Reproduce exactly the stretch of lines running from the line with "Susan Grantham" to the end of the entries below.

##### EXTRACTED MATERIAL #####

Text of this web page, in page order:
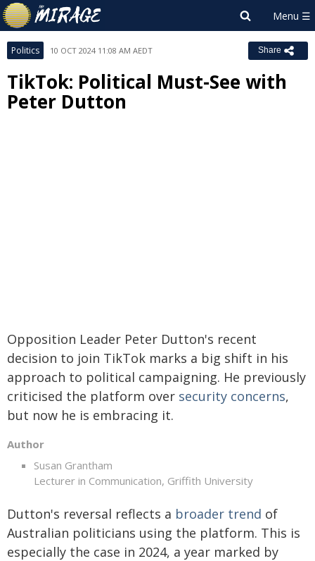
Politics 10 OCT 2024 11:08 AM AEDT Share
TikTok: Political Must-See with
Peter Dutton
Opposition Leader Peter Dutton's recent
decision to join TikTok marks a big shift in his
approach to political campaigning. He previously
criticised the platform over security concerns,
but now he is embracing it.
Author
Susan Grantham
Lecturer in Communication, Griffith University
Dutton's reversal reflects a broader trend of
Australian politicians using the platform. This is
especially the case in 2024, a year marked by

#####

- _TASK RESULT_:
Susan Grantham
Lecturer in Communication, Griffith University
Dutton's reversal reflects a broader trend of
Australian politicians using the platform. This is
especially the case in 2024, a year marked by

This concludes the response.